A vice-presidente de comunicações do Washington Post, Kristine Coratti Kelly, disse que o jornal está “revisando uma cópia do processo” e planeja montar “uma defesa consistente”.

Em uma foto do incidente que mais tarde se tornou viral, Sandmann foi visto em pé frente a frente com o ativista indígena americano Nathan Phillips. que dizia ser veterano da guerra do Vietnã e mais se provou ser mentira também

  Nick Sandmann ficou olhando para ele enquanto o Sr. Phillips cantava e tocava o tambor.

A imprensa divulgou as manchetes : ” Estudantes americanos cercam e perseguem ativista indígena”- com vídeos que não mostravam tudo, veja aqui

As imagens gravadas do encontro que inicialmente geraram raiva nas mídias sociais foram fortemente focadas no grande grupo de estudantes de Covington, alguns usando chapéus Make America Great Again, que pareciam rir ironicamente enquanto cercavam o Sr. Phillips, que estava batendo um tambor.
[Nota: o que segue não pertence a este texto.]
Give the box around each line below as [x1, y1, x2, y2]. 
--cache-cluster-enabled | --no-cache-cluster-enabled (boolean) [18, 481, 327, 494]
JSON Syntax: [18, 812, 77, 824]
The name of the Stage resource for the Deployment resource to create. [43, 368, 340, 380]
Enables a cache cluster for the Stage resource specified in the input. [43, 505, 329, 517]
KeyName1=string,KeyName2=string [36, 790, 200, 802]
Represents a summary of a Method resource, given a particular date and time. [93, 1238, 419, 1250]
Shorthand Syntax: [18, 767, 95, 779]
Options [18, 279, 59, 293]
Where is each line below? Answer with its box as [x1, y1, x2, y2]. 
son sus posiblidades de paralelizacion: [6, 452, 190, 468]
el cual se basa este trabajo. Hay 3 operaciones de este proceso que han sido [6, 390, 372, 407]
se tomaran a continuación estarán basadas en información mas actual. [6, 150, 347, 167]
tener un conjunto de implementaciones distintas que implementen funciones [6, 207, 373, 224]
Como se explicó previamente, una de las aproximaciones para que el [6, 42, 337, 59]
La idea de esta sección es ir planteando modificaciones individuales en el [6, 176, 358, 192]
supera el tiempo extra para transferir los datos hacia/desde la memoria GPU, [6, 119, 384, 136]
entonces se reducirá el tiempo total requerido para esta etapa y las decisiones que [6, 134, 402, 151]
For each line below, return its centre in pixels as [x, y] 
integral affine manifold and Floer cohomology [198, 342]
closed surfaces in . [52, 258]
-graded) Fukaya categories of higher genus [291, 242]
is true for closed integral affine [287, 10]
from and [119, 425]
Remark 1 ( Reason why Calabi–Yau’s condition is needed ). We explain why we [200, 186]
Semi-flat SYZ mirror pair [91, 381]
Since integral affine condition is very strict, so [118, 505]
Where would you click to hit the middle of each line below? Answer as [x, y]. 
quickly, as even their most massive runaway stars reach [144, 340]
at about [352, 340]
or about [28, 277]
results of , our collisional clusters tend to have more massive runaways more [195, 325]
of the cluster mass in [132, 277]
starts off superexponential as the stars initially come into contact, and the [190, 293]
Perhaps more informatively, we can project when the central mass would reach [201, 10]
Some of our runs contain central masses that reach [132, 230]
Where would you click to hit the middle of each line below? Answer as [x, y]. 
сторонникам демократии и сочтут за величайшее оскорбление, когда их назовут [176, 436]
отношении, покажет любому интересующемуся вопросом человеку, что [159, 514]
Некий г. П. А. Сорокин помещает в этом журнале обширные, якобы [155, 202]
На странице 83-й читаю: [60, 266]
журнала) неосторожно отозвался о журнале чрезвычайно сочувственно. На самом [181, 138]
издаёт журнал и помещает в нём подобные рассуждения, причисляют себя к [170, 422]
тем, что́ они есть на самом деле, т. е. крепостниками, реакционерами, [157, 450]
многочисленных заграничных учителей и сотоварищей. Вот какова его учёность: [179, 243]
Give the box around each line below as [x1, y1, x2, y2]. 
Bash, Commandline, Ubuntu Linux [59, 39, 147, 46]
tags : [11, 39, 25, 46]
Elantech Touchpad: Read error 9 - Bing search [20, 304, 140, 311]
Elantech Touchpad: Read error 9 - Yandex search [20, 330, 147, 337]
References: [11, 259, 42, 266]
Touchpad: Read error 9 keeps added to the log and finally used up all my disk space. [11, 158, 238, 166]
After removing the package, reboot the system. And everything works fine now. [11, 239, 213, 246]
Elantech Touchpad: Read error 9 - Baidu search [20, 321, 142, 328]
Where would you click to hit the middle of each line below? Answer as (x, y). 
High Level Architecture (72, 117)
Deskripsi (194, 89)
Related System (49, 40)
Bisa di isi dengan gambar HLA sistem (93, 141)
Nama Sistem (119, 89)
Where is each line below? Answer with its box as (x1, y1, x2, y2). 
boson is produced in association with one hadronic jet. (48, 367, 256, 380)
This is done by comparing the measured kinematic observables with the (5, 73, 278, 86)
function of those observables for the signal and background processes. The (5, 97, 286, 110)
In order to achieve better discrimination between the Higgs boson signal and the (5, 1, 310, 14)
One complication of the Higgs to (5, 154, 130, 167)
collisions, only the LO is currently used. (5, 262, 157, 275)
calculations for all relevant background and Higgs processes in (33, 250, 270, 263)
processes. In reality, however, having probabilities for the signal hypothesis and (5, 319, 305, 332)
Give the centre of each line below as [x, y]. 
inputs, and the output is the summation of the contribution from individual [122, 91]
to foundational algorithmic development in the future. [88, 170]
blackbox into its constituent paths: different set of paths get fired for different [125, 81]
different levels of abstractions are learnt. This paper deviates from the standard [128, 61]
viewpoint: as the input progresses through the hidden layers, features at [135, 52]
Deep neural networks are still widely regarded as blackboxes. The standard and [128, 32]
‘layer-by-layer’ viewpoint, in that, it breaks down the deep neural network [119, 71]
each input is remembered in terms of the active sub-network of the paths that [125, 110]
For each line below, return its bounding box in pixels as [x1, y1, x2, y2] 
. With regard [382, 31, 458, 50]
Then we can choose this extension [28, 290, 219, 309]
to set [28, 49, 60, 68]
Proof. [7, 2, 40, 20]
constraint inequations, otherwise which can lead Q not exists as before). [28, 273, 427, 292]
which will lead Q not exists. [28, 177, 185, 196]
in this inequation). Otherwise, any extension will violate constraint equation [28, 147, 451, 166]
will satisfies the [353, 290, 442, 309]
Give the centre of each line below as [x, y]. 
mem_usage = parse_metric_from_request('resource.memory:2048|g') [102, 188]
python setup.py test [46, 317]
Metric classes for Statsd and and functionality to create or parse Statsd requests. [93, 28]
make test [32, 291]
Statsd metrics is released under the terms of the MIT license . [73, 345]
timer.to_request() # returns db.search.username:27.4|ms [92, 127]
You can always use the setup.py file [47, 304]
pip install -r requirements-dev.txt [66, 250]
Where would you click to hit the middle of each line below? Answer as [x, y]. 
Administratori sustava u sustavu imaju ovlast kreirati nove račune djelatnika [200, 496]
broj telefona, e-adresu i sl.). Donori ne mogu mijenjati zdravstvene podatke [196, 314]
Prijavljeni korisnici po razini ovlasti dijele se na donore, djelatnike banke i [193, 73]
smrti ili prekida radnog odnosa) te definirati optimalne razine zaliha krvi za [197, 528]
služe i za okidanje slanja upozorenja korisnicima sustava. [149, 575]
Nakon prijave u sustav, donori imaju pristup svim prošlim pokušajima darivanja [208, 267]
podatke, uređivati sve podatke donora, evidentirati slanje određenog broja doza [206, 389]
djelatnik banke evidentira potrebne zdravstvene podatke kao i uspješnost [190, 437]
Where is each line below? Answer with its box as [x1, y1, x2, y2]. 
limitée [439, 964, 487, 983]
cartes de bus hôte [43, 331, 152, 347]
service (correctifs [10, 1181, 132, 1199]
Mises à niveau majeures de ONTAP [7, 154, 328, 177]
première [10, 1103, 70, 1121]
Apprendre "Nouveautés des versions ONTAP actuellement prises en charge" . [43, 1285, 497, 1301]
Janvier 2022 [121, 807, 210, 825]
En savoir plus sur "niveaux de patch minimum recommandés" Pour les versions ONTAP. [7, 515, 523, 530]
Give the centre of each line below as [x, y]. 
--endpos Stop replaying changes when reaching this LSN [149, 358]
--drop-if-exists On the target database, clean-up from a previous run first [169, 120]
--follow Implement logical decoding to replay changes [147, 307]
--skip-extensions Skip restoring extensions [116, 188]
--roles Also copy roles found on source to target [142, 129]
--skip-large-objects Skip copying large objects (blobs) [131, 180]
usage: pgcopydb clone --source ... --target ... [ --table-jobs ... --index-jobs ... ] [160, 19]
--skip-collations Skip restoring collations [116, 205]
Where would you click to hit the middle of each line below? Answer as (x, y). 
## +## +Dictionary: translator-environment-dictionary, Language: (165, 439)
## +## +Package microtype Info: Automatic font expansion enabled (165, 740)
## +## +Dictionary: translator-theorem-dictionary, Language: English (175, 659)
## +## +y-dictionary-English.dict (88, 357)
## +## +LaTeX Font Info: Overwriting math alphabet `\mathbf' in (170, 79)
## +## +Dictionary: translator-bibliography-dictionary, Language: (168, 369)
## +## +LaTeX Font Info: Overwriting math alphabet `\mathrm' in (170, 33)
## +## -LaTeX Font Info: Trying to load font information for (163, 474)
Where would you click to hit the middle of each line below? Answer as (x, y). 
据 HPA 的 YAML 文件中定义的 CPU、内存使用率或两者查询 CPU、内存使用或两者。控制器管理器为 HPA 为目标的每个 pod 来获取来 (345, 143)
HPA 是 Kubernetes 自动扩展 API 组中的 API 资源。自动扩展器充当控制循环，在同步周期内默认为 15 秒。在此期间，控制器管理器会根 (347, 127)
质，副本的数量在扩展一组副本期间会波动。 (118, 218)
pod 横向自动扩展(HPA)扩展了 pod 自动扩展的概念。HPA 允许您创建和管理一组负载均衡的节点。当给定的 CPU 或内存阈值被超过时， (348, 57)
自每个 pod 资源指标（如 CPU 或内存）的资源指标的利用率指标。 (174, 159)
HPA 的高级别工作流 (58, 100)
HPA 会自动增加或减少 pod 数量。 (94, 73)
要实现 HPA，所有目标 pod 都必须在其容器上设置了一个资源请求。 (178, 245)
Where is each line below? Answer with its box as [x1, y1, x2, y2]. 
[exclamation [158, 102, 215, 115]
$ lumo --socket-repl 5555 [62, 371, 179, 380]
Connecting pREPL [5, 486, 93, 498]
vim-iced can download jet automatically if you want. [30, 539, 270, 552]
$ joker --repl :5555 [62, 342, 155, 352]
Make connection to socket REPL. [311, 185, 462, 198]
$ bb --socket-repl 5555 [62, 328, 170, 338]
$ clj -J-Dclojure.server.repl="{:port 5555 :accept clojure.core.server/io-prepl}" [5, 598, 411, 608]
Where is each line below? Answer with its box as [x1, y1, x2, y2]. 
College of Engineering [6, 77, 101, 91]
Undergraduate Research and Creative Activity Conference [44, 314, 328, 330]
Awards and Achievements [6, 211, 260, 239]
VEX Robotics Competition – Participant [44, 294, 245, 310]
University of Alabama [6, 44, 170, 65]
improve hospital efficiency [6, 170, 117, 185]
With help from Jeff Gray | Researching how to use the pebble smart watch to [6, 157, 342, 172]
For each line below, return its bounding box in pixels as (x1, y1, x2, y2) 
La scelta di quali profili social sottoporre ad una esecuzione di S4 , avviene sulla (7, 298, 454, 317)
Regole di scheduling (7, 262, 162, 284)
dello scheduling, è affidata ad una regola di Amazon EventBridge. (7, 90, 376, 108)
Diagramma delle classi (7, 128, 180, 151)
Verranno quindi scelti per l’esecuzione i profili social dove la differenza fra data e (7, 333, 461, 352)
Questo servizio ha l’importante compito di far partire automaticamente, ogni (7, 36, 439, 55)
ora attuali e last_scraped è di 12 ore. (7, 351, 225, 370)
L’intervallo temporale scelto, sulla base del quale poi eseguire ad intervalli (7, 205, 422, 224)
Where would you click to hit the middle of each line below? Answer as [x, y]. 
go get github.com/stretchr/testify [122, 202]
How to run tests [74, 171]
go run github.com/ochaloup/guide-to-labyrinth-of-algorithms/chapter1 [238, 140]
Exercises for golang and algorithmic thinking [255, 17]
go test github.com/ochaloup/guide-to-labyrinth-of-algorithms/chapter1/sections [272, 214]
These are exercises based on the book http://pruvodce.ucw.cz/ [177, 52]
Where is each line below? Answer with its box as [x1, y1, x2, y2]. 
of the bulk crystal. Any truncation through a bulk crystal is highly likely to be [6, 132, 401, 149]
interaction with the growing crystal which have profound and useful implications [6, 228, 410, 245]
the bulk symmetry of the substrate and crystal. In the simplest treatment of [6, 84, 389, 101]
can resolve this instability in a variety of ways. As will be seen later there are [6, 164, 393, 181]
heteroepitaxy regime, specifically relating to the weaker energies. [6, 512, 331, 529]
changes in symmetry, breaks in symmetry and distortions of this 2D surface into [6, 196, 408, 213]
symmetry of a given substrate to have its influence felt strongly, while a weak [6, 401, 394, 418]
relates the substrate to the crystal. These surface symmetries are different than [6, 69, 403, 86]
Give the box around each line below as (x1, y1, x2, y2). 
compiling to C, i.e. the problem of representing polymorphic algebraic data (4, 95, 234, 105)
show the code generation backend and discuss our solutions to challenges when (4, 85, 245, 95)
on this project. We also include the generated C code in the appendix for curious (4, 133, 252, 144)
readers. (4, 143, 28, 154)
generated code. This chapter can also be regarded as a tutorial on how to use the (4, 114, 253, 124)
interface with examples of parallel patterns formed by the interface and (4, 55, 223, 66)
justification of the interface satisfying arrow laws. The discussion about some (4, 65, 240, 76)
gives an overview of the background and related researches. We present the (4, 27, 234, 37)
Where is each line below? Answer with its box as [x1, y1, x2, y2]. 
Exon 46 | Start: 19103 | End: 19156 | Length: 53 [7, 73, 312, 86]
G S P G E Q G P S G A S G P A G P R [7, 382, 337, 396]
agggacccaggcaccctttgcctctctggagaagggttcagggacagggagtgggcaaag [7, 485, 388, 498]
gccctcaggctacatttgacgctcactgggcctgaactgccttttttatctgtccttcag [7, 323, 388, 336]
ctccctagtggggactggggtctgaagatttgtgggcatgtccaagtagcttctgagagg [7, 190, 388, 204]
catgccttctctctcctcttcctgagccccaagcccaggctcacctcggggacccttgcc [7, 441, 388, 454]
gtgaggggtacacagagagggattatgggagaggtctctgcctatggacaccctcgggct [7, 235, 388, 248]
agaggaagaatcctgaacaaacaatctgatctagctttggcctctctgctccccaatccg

Mas vídeos completos ( veja aqui) do incidente mostraram que o Sr. Philips e um pequeno grupo com ele intervieram para se colocar entre os estudantes e um pregador de rua dos israelitas negros, que estava insultando  os estudantes  que não faziam nada apenas cantavam músicas da escola enquanto esperavam o ônibus  para irem na manifestação contra o aborto.

Falando ao US Today Show na NBC no mês passado, Sandmann disse que não foi desrespeitoso com Phillips.

Quando perguntado se ele devia a alguém um pedido de desculpas pelo encontro, Sandmann disse que não podia pedir desculpas por ficar em pé diante do veterano “ouvindo-o” .

“No que diz respeito a ficar lá, eu tinha todo o direito de fazê-lo”, disse Sandmann.”Minha posição é que eu não fui desrespeitoso com o Sr. Phillips. Eu o respeito. Eu gostaria de falar com ele. Em retrospectiva, eu gostaria que pudéssemos ter nos afastado e evitado a coisa toda. “Mas eu não posso dizer que sinto muito por ouvi-lo e ficar lá.”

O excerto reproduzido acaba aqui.